▸ **Work item**: Write out every entry below exactly as it appears. Pictures do not belong in the copy.

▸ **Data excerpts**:

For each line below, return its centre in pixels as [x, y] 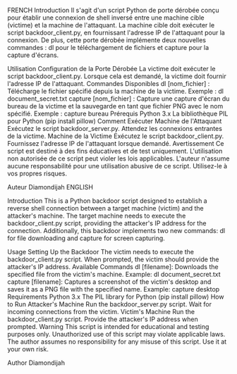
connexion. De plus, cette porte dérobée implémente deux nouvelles [107, 40]
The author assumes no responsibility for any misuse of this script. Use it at [117, 342]
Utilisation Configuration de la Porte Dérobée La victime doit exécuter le [111, 69]
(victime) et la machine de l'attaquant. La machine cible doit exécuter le [111, 25]
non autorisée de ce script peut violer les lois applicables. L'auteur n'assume [119, 158]
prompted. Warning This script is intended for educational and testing [108, 326]
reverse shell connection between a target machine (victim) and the [105, 208]
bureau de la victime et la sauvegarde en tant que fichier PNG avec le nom [115, 106]
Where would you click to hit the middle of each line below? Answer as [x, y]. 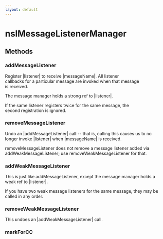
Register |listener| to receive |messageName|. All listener [62, 76]
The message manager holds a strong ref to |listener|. [59, 96]
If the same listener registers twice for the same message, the [67, 105]
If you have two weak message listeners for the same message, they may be [82, 191]
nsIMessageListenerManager [66, 33]
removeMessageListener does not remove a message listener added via [77, 148]
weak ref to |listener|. [27, 182]
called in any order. [24, 196]
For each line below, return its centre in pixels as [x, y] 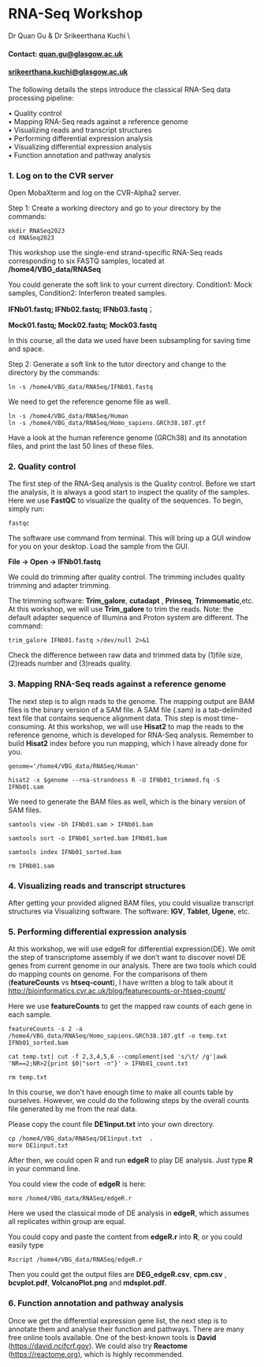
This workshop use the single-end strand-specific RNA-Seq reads [115, 253]
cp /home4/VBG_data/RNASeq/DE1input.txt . [81, 1139]
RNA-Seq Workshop [76, 14]
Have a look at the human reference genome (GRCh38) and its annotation [128, 438]
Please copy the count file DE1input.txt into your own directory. [112, 1124]
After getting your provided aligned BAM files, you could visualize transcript [131, 902]
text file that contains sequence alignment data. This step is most [114, 718]
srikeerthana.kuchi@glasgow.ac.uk [68, 72]
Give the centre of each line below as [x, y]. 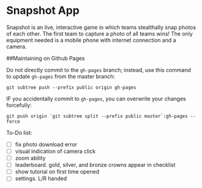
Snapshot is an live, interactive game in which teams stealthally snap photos [101, 27]
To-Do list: [19, 132]
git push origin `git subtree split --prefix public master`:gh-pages [97, 116]
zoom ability [30, 158]
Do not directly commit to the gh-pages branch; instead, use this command [99, 70]
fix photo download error [46, 144]
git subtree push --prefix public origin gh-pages [71, 87]
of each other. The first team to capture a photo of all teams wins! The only [99, 33]
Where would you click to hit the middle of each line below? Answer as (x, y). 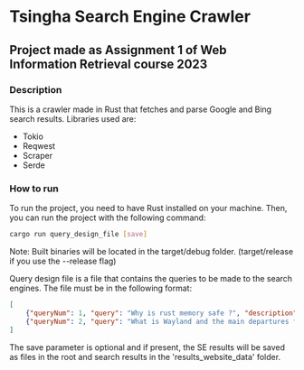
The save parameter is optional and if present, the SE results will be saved (147, 347)
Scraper (37, 155)
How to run (34, 189)
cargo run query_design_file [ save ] (78, 235)
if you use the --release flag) (63, 261)
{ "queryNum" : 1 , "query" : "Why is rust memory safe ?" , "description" (161, 313)
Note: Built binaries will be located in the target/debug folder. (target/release (152, 252)
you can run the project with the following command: (108, 217)
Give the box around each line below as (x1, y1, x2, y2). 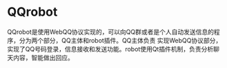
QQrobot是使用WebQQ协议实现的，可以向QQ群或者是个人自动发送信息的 (7, 27, 215, 36)
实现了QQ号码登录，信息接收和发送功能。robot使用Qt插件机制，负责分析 (7, 45, 214, 53)
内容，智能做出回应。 (12, 53, 74, 62)
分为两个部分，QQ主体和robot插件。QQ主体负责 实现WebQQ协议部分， (19, 36, 222, 45)
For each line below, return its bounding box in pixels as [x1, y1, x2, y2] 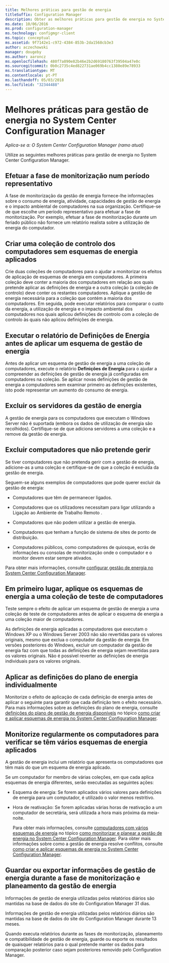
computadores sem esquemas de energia [5, 247, 138, 256]
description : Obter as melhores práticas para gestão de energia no [5, 17, 152, 22]
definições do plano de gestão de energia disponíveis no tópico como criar [5, 710, 161, 716]
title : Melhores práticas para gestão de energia [5, 7, 112, 13]
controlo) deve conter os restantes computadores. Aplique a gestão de [5, 290, 152, 296]
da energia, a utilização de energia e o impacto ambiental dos [5, 306, 133, 312]
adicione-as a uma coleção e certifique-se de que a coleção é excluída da [5, 464, 159, 470]
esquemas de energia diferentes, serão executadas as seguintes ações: [5, 779, 154, 785]
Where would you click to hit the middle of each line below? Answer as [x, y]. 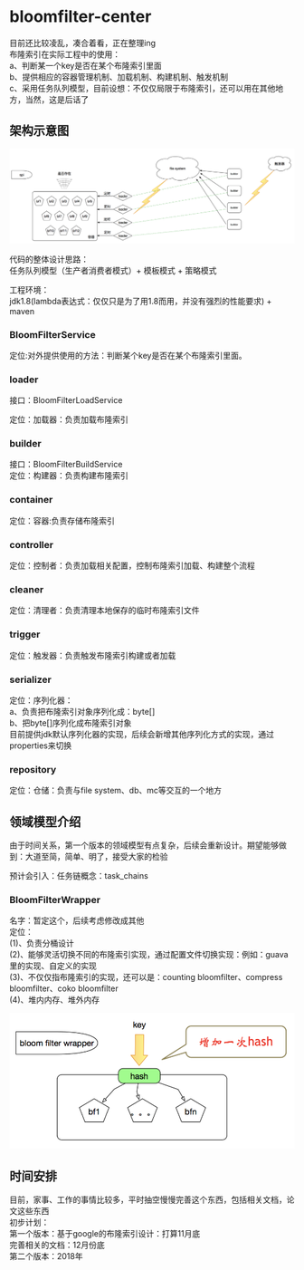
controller [32, 544]
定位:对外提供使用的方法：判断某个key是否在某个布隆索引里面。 [128, 355]
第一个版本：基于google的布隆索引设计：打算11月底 [105, 1233]
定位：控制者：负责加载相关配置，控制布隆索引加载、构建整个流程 [132, 566]
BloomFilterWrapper [55, 900]
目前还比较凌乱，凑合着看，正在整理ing [83, 43]
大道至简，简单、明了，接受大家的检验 [96, 857]
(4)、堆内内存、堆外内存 [55, 1000]
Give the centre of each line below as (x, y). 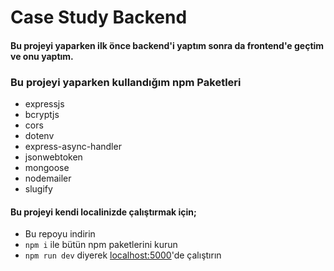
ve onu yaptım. (42, 56)
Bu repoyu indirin (60, 234)
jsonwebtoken (53, 157)
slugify (38, 189)
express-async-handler (73, 147)
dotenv (39, 136)
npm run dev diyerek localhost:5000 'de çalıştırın (123, 255)
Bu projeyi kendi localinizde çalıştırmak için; (103, 212)
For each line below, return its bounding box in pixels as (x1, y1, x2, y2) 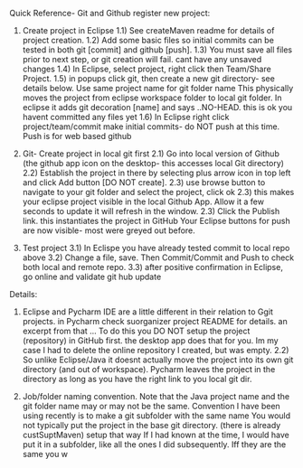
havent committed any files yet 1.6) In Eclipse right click (22, 112, 230, 122)
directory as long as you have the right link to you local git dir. (22, 374, 252, 384)
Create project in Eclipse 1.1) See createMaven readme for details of (22, 25, 275, 35)
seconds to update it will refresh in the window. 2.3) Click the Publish (22, 206, 280, 216)
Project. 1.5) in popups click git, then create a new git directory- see (22, 73, 276, 84)
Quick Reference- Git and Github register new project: (9, 8, 211, 18)
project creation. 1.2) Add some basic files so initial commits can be (22, 35, 274, 45)
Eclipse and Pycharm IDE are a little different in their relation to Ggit (22, 306, 274, 317)
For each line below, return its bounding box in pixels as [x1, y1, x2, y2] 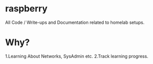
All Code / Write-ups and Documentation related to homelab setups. [5, 19, 145, 25]
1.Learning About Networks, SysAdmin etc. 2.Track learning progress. [5, 53, 149, 59]
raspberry [5, 3, 48, 14]
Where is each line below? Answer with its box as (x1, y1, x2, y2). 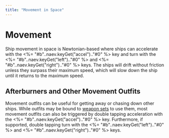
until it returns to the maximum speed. (5, 73, 84, 79)
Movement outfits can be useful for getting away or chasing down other (5, 100, 155, 106)
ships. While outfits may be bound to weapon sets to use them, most (5, 106, 148, 112)
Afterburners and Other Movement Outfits (5, 87, 141, 96)
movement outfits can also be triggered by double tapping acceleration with (5, 111, 163, 117)
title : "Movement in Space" (5, 7, 65, 13)
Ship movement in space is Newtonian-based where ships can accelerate (5, 46, 158, 52)
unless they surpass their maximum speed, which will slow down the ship (5, 67, 158, 73)
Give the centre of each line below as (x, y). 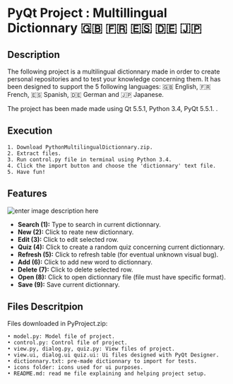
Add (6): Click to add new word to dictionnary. (85, 262)
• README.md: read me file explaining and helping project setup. (107, 374)
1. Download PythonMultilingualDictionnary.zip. (80, 147)
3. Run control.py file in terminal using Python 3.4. (90, 159)
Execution (30, 131)
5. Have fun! (26, 172)
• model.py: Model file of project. (61, 337)
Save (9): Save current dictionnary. (68, 284)
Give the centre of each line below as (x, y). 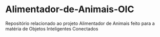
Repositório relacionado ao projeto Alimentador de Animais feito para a (80, 23)
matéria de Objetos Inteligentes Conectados (52, 28)
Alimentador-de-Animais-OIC (70, 9)
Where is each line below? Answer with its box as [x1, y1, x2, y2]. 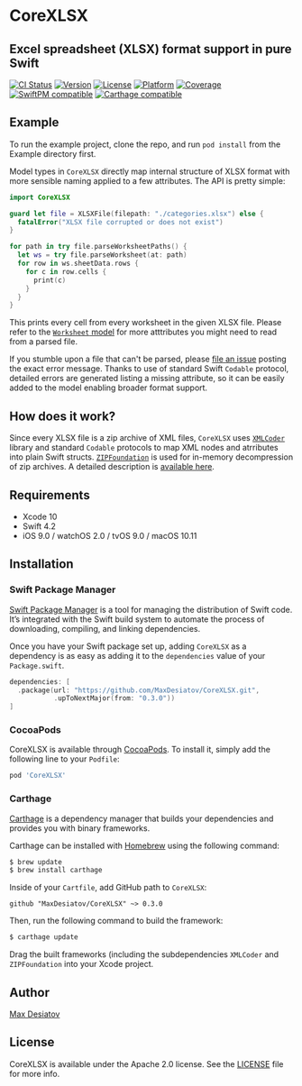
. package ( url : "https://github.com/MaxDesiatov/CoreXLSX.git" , [17, 686, 260, 695]
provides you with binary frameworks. [9, 822, 151, 834]
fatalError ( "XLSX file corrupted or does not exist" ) [17, 217, 224, 226]
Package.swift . [9, 660, 65, 671]
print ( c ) [32, 276, 67, 285]
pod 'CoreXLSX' [9, 771, 67, 780]
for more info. [9, 1068, 60, 1079]
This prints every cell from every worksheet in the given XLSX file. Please [9, 317, 282, 328]
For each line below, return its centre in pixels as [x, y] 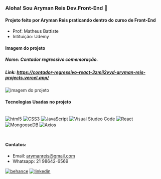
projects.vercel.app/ [27, 77]
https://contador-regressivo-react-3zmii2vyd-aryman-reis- [81, 72]
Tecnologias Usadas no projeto [38, 102]
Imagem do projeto [25, 48]
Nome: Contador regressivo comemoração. [52, 59]
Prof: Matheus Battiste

▸ **Your solution**:
For each line below, return its centre in pixels as [x, y] 
connexion. De plus, cette porte dérobée implémente deux nouvelles [107, 40]
The author assumes no responsibility for any misuse of this script. Use it at [117, 342]
Utilisation Configuration de la Porte Dérobée La victime doit exécuter le [111, 69]
(victime) et la machine de l'attaquant. La machine cible doit exécuter le [111, 25]
non autorisée de ce script peut violer les lois applicables. L'auteur n'assume [119, 158]
prompted. Warning This script is intended for educational and testing [108, 326]
reverse shell connection between a target machine (victim) and the [105, 208]
bureau de la victime et la sauvegarde en tant que fichier PNG avec le nom [115, 106]
Where would you click to hit the middle of each line below? Answer as [x, y]. 
Register |listener| to receive |messageName|. All listener [62, 76]
The message manager holds a strong ref to |listener|. [59, 96]
If the same listener registers twice for the same message, the [67, 105]
If you have two weak message listeners for the same message, they may be [82, 191]
nsIMessageListenerManager [66, 33]
removeMessageListener does not remove a message listener added via [77, 148]
weak ref to |listener|. [27, 182]
called in any order. [24, 196]
For each line below, return its centre in pixels as [x, y] 
This workshop use the single-end strand-specific RNA-Seq reads [115, 253]
cp /home4/VBG_data/RNASeq/DE1input.txt . [81, 1139]
RNA-Seq Workshop [76, 14]
Have a look at the human reference genome (GRCh38) and its annotation [128, 438]
Please copy the count file DE1input.txt into your own directory. [112, 1124]
After getting your provided aligned BAM files, you could visualize transcript [131, 902]
text file that contains sequence alignment data. This step is most [114, 718]
srikeerthana.kuchi@glasgow.ac.uk [68, 72]
Give the centre of each line below as [x, y]. 
Snapshot is an live, interactive game in which teams stealthally snap photos [101, 27]
To-Do list: [19, 132]
git push origin `git subtree split --prefix public master`:gh-pages [97, 116]
zoom ability [30, 158]
Do not directly commit to the gh-pages branch; instead, use this command [99, 70]
fix photo download error [46, 144]
git subtree push --prefix public origin gh-pages [71, 87]
of each other. The first team to capture a photo of all teams wins! The only [99, 33]
Where would you click to hit the middle of each line below? Answer as (x, y). 
The save parameter is optional and if present, the SE results will be saved (147, 347)
Scraper (37, 155)
How to run (34, 189)
cargo run query_design_file [ save ] (78, 235)
if you use the --release flag) (63, 261)
{ "queryNum" : 1 , "query" : "Why is rust memory safe ?" , "description" (161, 313)
Note: Built binaries will be located in the target/debug folder. (target/release (152, 252)
you can run the project with the following command: (108, 217)
Give the box around each line below as (x1, y1, x2, y2). 
QQrobot是使用WebQQ协议实现的，可以向QQ群或者是个人自动发送信息的 (7, 27, 215, 36)
实现了QQ号码登录，信息接收和发送功能。robot使用Qt插件机制，负责分析 (7, 45, 214, 53)
内容，智能做出回应。 (12, 53, 74, 62)
分为两个部分，QQ主体和robot插件。QQ主体负责 实现WebQQ协议部分， (19, 36, 222, 45)
For each line below, return its bounding box in pixels as [x1, y1, x2, y2] 
computadores sem esquemas de energia [5, 247, 138, 256]
description : Obter as melhores práticas para gestão de energia no [5, 17, 152, 22]
definições do plano de gestão de energia disponíveis no tópico como criar [5, 710, 161, 716]
title : Melhores práticas para gestão de energia [5, 7, 112, 13]
controlo) deve conter os restantes computadores. Aplique a gestão de [5, 290, 152, 296]
da energia, a utilização de energia e o impacto ambiental dos [5, 306, 133, 312]
adicione-as a uma coleção e certifique-se de que a coleção é excluída da [5, 464, 159, 470]
esquemas de energia diferentes, serão executadas as seguintes ações: [5, 779, 154, 785]
Where would you click to hit the middle of each line below? Answer as [x, y]. 
controller [32, 544]
定位:对外提供使用的方法：判断某个key是否在某个布隆索引里面。 [128, 355]
第一个版本：基于google的布隆索引设计：打算11月底 [105, 1233]
定位：控制者：负责加载相关配置，控制布隆索引加载、构建整个流程 [132, 566]
BloomFilterWrapper [55, 900]
目前还比较凌乱，凑合着看，正在整理ing [83, 43]
大道至简，简单、明了，接受大家的检验 [96, 857]
(4)、堆内内存、堆外内存 [55, 1000]
Give the centre of each line below as (x, y). 
ve onu yaptım. (42, 56)
Bu repoyu indirin (60, 234)
jsonwebtoken (53, 157)
slugify (38, 189)
express-async-handler (73, 147)
dotenv (39, 136)
npm run dev diyerek localhost:5000 'de çalıştırın (123, 255)
Bu projeyi kendi localinizde çalıştırmak için; (103, 212)
For each line below, return its bounding box in pixels as (x1, y1, x2, y2) 
havent committed any files yet 1.6) In Eclipse right click (22, 112, 230, 122)
directory as long as you have the right link to you local git dir. (22, 374, 252, 384)
Create project in Eclipse 1.1) See createMaven readme for details of (22, 25, 275, 35)
seconds to update it will refresh in the window. 2.3) Click the Publish (22, 206, 280, 216)
Project. 1.5) in popups click git, then create a new git directory- see (22, 73, 276, 84)
Quick Reference- Git and Github register new project: (9, 8, 211, 18)
project creation. 1.2) Add some basic files so initial commits can be (22, 35, 274, 45)
Eclipse and Pycharm IDE are a little different in their relation to Ggit (22, 306, 274, 317)
For each line below, return its bounding box in pixels as [x1, y1, x2, y2] 
All Code / Write-ups and Documentation related to homelab setups. [5, 19, 145, 25]
1.Learning About Networks, SysAdmin etc. 2.Track learning progress. [5, 53, 149, 59]
raspberry [5, 3, 48, 14]
Where is each line below? Answer with its box as (x1, y1, x2, y2). 
until it returns to the maximum speed. (5, 73, 84, 79)
Movement outfits can be useful for getting away or chasing down other (5, 100, 155, 106)
ships. While outfits may be bound to weapon sets to use them, most (5, 106, 148, 112)
Afterburners and Other Movement Outfits (5, 87, 141, 96)
movement outfits can also be triggered by double tapping acceleration with (5, 111, 163, 117)
title : "Movement in Space" (5, 7, 65, 13)
Ship movement in space is Newtonian-based where ships can accelerate (5, 46, 158, 52)
unless they surpass their maximum speed, which will slow down the ship (5, 67, 158, 73)
Give the centre of each line below as (x, y). 
Add (6): Click to add new word to dictionnary. (85, 262)
• README.md: read me file explaining and helping project setup. (107, 374)
1. Download PythonMultilingualDictionnary.zip. (80, 147)
3. Run control.py file in terminal using Python 3.4. (90, 159)
Execution (30, 131)
5. Have fun! (26, 172)
• model.py: Model file of project. (61, 337)
Save (9): Save current dictionnary. (68, 284)
Give the centre of each line below as (x, y). 
Repositório relacionado ao projeto Alimentador de Animais feito para a (80, 23)
matéria de Objetos Inteligentes Conectados (52, 28)
Alimentador-de-Animais-OIC (70, 9)
Where is each line below? Answer with its box as [x1, y1, x2, y2]. 
. package ( url : "https://github.com/MaxDesiatov/CoreXLSX.git" , [17, 686, 260, 695]
provides you with binary frameworks. [9, 822, 151, 834]
fatalError ( "XLSX file corrupted or does not exist" ) [17, 217, 224, 226]
Package.swift . [9, 660, 65, 671]
print ( c ) [32, 276, 67, 285]
pod 'CoreXLSX' [9, 771, 67, 780]
for more info. [9, 1068, 60, 1079]
This prints every cell from every worksheet in the given XLSX file. Please [9, 317, 282, 328]
For each line below, return its centre in pixels as [x, y] 
projects.vercel.app/ [27, 77]
https://contador-regressivo-react-3zmii2vyd-aryman-reis- [81, 72]
Tecnologias Usadas no projeto [38, 102]
Imagem do projeto [25, 48]
Nome: Contador regressivo comemoração. [52, 59]
Prof: Matheus Battiste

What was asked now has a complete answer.